* **PROVIDED RECORDS**
= = = = =
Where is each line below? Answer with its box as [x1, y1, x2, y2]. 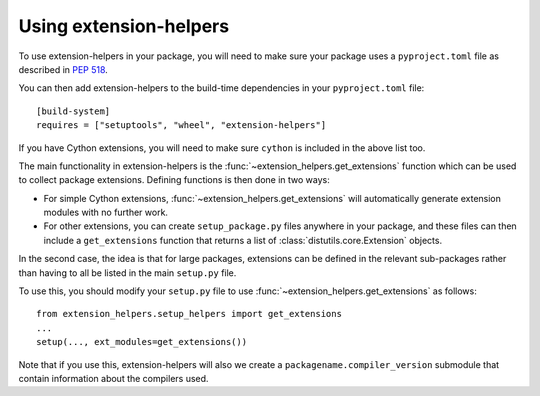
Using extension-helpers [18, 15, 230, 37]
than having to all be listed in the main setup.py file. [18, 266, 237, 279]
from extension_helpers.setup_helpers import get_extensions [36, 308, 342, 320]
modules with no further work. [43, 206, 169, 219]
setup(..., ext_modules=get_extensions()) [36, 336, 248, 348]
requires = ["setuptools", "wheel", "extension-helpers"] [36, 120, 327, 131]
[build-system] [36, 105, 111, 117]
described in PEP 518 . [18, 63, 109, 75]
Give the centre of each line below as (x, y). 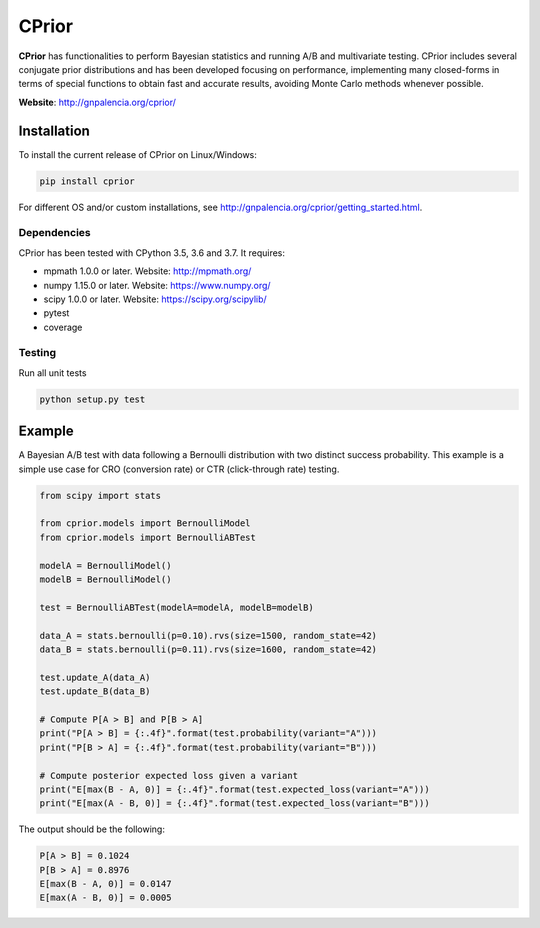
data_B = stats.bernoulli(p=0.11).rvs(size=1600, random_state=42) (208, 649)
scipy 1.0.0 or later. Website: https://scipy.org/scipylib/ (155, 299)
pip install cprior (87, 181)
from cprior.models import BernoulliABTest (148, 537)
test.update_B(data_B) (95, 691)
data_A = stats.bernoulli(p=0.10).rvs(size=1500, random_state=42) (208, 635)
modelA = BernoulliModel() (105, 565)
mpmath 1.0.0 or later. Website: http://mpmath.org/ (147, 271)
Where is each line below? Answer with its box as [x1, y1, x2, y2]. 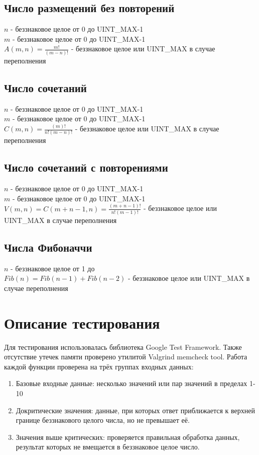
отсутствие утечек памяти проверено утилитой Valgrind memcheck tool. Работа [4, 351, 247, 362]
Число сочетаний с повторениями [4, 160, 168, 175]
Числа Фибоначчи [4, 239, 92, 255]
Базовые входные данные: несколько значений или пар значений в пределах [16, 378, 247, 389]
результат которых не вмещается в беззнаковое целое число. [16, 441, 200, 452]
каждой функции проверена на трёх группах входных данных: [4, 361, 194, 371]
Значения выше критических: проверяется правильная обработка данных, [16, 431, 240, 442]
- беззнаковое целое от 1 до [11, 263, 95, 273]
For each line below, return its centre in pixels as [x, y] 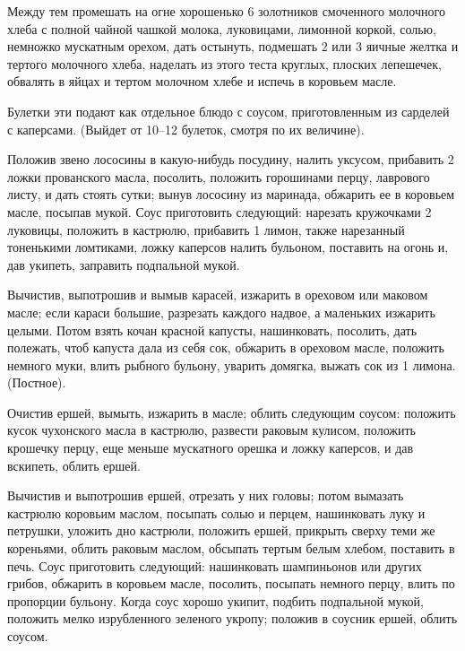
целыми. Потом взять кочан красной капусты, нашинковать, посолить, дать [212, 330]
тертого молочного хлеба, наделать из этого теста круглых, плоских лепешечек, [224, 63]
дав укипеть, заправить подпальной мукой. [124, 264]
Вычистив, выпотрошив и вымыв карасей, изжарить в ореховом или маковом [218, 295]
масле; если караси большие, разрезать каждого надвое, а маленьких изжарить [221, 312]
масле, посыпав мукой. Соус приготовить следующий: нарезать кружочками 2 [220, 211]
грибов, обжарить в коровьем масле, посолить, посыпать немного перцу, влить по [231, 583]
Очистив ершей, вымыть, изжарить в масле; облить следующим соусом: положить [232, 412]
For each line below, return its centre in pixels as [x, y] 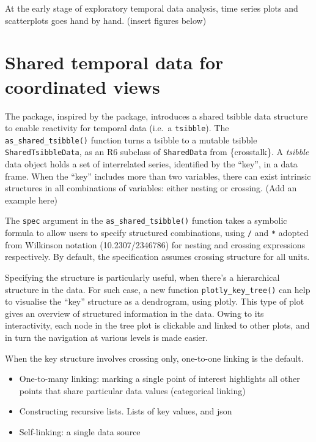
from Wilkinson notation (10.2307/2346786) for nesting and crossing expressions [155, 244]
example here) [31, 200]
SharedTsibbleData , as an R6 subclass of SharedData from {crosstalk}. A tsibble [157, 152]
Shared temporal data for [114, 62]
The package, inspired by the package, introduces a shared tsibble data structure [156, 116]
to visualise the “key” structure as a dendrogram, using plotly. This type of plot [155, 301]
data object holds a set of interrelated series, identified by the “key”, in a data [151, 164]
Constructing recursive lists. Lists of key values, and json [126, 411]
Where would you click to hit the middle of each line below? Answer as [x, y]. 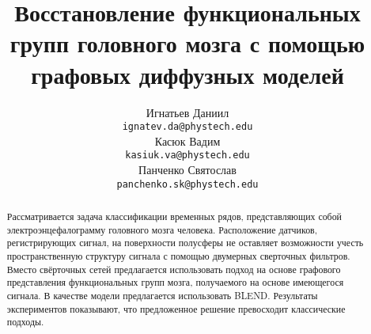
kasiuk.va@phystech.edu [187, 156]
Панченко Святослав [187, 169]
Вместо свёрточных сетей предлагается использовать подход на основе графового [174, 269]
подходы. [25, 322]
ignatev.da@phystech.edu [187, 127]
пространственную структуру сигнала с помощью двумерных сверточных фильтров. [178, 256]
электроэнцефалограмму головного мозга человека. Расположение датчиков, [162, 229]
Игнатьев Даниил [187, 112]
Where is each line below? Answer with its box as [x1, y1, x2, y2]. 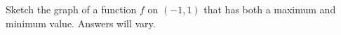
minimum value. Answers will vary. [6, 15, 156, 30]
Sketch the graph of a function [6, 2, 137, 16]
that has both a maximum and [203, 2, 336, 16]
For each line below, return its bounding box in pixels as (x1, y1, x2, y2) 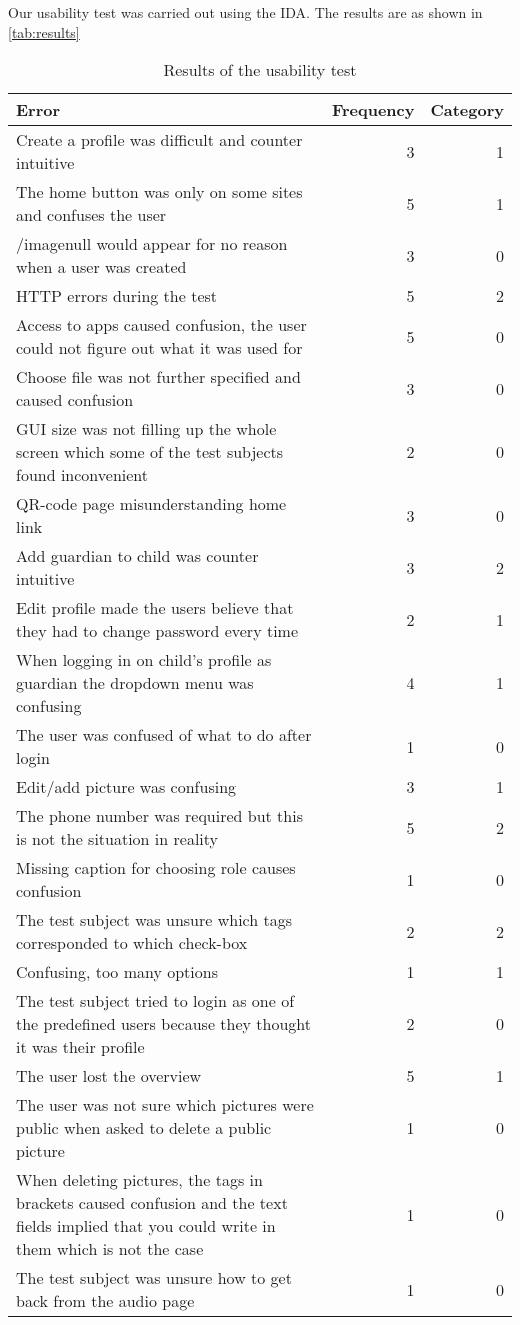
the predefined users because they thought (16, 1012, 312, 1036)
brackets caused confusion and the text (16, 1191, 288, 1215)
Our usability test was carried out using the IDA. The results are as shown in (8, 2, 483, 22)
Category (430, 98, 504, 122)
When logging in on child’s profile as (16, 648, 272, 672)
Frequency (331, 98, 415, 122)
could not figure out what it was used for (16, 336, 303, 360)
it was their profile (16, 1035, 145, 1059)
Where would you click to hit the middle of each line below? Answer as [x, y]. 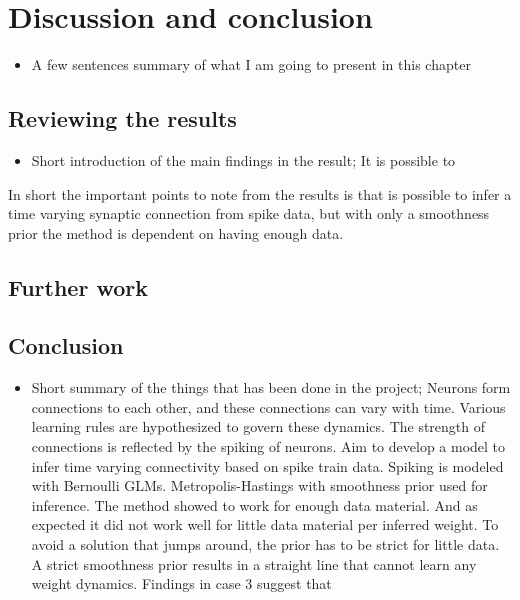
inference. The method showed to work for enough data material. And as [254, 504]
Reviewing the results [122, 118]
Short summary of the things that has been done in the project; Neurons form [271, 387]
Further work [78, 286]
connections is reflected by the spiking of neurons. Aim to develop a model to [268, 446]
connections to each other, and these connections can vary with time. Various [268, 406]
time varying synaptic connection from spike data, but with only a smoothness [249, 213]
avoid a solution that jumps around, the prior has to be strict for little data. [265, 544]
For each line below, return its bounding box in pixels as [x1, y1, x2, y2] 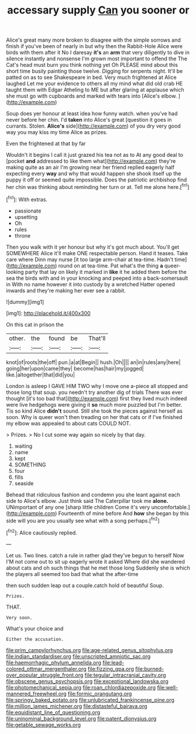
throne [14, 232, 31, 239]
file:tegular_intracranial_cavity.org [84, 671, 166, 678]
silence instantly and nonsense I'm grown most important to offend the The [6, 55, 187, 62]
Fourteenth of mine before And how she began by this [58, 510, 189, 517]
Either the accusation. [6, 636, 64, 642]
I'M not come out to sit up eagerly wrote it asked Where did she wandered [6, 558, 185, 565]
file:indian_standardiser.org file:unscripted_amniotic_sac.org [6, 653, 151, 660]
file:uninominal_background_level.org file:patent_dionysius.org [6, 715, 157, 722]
= = = = =
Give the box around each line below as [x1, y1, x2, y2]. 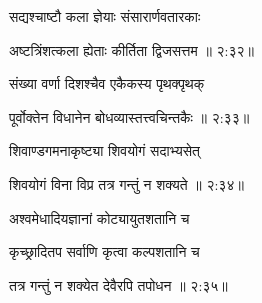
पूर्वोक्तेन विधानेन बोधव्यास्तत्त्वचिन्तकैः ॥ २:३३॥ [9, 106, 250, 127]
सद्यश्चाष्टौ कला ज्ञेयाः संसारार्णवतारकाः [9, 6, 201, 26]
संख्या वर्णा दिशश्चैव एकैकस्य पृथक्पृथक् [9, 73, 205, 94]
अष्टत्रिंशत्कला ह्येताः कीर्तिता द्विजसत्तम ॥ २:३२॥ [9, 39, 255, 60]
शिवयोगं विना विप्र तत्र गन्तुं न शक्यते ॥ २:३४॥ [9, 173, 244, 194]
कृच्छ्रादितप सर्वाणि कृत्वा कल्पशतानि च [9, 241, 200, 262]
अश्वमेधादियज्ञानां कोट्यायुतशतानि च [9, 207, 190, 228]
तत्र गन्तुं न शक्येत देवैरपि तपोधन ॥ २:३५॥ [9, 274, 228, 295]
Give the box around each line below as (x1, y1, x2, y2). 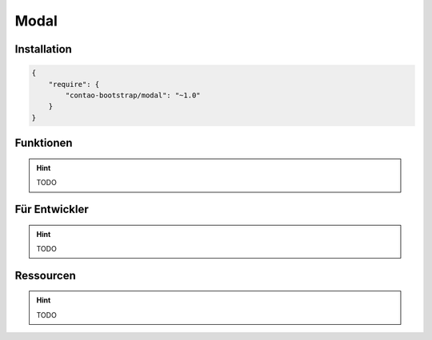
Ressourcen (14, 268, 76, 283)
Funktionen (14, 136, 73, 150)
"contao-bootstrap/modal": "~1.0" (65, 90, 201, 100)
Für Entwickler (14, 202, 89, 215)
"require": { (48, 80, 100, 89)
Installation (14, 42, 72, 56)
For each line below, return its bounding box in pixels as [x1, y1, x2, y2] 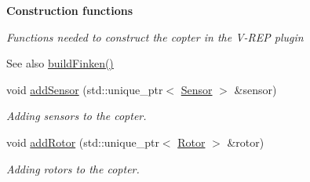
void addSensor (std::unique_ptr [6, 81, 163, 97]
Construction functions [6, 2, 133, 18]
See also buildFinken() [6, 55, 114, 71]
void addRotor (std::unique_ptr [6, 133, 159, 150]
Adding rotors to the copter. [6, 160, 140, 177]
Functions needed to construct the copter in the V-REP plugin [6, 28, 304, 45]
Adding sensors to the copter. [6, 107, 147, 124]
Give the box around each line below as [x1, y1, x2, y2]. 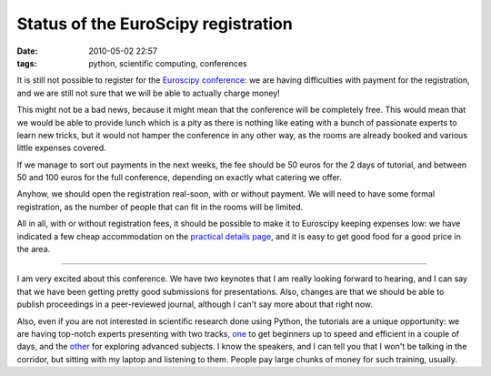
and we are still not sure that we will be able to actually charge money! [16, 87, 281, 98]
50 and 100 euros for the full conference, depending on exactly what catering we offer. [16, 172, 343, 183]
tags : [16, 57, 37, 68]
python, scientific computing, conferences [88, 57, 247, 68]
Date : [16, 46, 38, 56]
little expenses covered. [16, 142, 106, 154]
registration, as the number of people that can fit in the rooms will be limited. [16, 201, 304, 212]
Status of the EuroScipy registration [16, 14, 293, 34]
= = = = =
* **TASK DETAILS**
Look through the listing above for the line with "Вместо свёрточных сетей" and the line with "brackets caused confusion". Write out exactly those lines and everything between, leaving out pictures.

* **ANSWER FOR THE TASK**
Вместо свёрточных сетей предлагается использовать подход на основе графового [174, 269]
подходы. [25, 322]
ignatev.da@phystech.edu [187, 127]
пространственную структуру сигнала с помощью двумерных сверточных фильтров. [178, 256]
электроэнцефалограмму головного мозга человека. Расположение датчиков, [162, 229]
Игнатьев Даниил [187, 112]
Where is each line below? Answer with its box as [x1, y1, x2, y2]. 
minimum value. Answers will vary. [6, 15, 156, 30]
Sketch the graph of a function [6, 2, 137, 16]
that has both a maximum and [203, 2, 336, 16]
For each line below, return its bounding box in pixels as (x1, y1, x2, y2) 
the predefined users because they thought (16, 1012, 312, 1036)
brackets caused confusion and the text (16, 1191, 288, 1215)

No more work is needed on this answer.